Concept · Explanation

Compression layer

Senkani compresses at three places, not one. Input compression shrinks tool outputs before the LLM sees them; redundancy elimination stops redundant tool calls from running; output compression (terse mode) shrinks what the model emits. All three run in the same binary, toggleable per pane.

The three compression surfaces

A naïve "LLM token reducer" would just filter tool outputs. Senkani does that, but it's not enough on its own. A session that reads the same file 5 times costs 5× no matter how compressed each read is. A session that deterministically runs npm test three times in a row is wasting 3× the tokens, with or without filters.

Surface 1 — input compression (FCSIT F + I)

Every tool output that comes back to the model runs through the relevant reducer:

senkani_exec applies 24+ command-specific rules. npm install: 428 lines → 2. git clone: 312 → 4. git diff: adaptive truncation + dedup.
senkani_read returns outlines (symbols + line numbers) by default, not full content.

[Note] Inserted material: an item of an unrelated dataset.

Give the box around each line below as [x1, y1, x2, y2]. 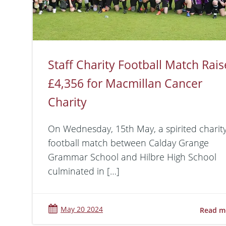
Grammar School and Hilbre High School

Full mode requires full: true.
senkani_search returns ~50 tokens from the local tree-sitter index instead of ~5,000 from grepping.
senkani_fetch returns only a single symbol's line range.

Surface 2 — redundancy elimination (hook Layer 3)

The hook relay keeps a short-term memory of what the agent has already asked. When the same question comes in again, the hook answers from cache — or denies with a message pointing at the cached result. See three-layer stack for the five denial patterns.

Surface 3 — output compression (FCSIT T)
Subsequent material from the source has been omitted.